There’s little about a Snow Bunting that isn’t perfectly suited to life in the deep freeze. These winter wanderers are outfitted like little polar explorers, with a natural down parka of dense white feathers that cover even the birds’ ankles and base of the bill—and keeps their exposure to cold at a minimum.
The adaptations are more than skin deep. A Snow Bunting’s body temperature can dip 30 to 40 percent lower than other songbirds their size before hypothermia sets in. As weather conditions deteriorate, Snow Buntings can adjust their metabolism to quickly turn food into insulating body fat. And when the cold air arrives, they bury themselves in snowdrifts for warmth.
All these feats add up to a species that breeds farther north than any other songbird, returning to its Arctic nesting territories in March and singing its heart out when temperatures can still drop well below zero. Snow Buntings are so hardy, in fact, that the only time most people get to see them is during winter, when flocks magically appear and disappear over snow-blown northern fields, seemingly undeterred by what we call winter.
For bird watchers, the little bird with a toasted marshmallow pattern is a bright spot in a gray winter. In eastern Canada, Snow Buntings have even inspired a citizen-science project. Started in 2006, the Canadian Snow Bunting Network has been collecting data on their occurrence during winter across almost all of the Canadian provinces. Now scientist Oliver Love is using the network’s extensive data set, along with his own findings from tracking individual birds, to open up a window on where these mysterious birds live their lives, and where they go when the weather gets bad.
In 2007 Love, of the University of Windsor, Ontario, and research associate Rick Ludkin came across a report of Christmas Bird Count data that suggested Snow Bunting populations had declined an alarming 64 percent in the last 40 years. The decline was attributed largely to a warming climate. “I was convinced it couldn’t be as simple as climate change,” explains Love, “and I was curious as to how the 64 percent was derived.” He decided to investigate.
Sadly, it’s not uncommon for songbirds to suffer such severe declines. Nearly four dozen other species have declined by more than 50 percent since 1970, according to the bird conservation group Partners in Flight. But Love knew that Snow Buntings were a special case. For one thing, they move around a lot, and it’s hard to measure populations of a species that show up in great numbers one year and are nearly absent the next.
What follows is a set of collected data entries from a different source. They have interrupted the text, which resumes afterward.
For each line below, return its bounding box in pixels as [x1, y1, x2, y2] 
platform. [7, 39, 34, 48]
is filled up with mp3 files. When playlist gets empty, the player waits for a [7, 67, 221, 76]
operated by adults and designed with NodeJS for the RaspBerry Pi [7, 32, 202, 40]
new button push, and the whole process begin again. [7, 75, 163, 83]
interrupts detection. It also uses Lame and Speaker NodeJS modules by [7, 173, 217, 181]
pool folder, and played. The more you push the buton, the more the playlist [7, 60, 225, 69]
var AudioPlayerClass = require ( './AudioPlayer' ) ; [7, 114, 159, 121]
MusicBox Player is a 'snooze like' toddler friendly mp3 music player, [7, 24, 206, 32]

Furthermore, if climate is altering where Snow Buntings spend the winter, warming temperatures are liable to push them north, away from places where birders are most likely to find them. In both scenarios, the birds might not be declining, they just might not be getting counted.
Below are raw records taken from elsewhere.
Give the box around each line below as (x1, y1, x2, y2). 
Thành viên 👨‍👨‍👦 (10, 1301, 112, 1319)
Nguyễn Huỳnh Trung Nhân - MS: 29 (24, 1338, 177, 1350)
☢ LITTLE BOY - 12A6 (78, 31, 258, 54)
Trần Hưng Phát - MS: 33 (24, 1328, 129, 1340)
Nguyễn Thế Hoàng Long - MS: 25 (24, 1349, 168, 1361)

To take a second look at the situation, Love turned to the Canadian Snow Bunting Network.
David Lamble, a member of the Canadian Snow Bunting Network, retrieves a Snow Bunting from a live trap in Ontario. The bunting will be banded, released, and added to the network’s eight years of citizen-science data. Photo by Emily McKinnon.
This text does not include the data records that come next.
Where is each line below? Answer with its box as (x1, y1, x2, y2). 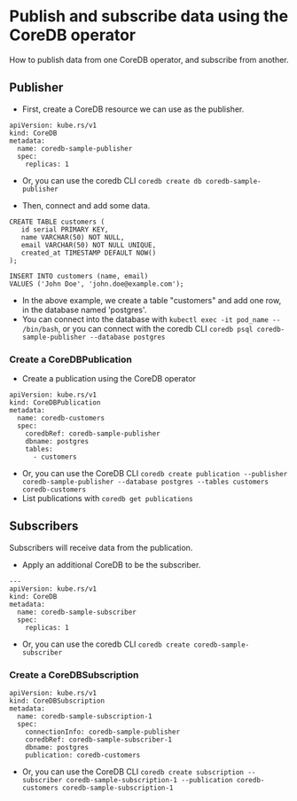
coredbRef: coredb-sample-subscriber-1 (25, 735, 173, 744)
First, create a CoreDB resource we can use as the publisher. (21, 104, 245, 114)
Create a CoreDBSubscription (9, 668, 139, 680)
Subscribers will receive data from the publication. (9, 542, 193, 553)
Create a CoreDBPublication (9, 353, 133, 365)
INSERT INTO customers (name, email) (9, 271, 149, 280)
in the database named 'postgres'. (21, 304, 147, 315)
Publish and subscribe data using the (9, 6, 289, 27)

For decades, bird banders have trapped Snow Buntings in live traps made of wire mesh and baited with cracked corn. The birds typically walk right in and get caught, making them an easy species to work with. Until 2009, the Canadian Snow Bunting Network was an informal operation, sort of a ragtag community of bird banders primarily in Ontario, with each bander more or less keeping their own records. Some were scientists who kept meticulous notes about the birds’ ages, sexes, and body conditions, while others were in it for the fun of operating an outdoor wildlife project for schoolchildren. All were people who just loved these hardy little birds and wanted to work with them.
Love formalized the process by connecting this disparate network of enthusiasts and recruiting experienced banders into the project. Soon there was a formal protocol for banders to follow and an annual newsletter, The Snow Bunting Report, that summarized each year’s progress, distributed tips for identifying a bird’s age or sex, and shared new research that the network was helping to inform. Each of the dozen or so banding groups in the network was recording detailed measurements, along with age and sex information. Some were even pulling feathers for isotope analysis, a lab technique that can reveal where individual birds have come from. It wasn’t long before patterns began to emerge.
One of the first things Love and his research partners noticed was a correlation between local conditions and gender: the colder a given location, the more likely the flocks would be made up of males.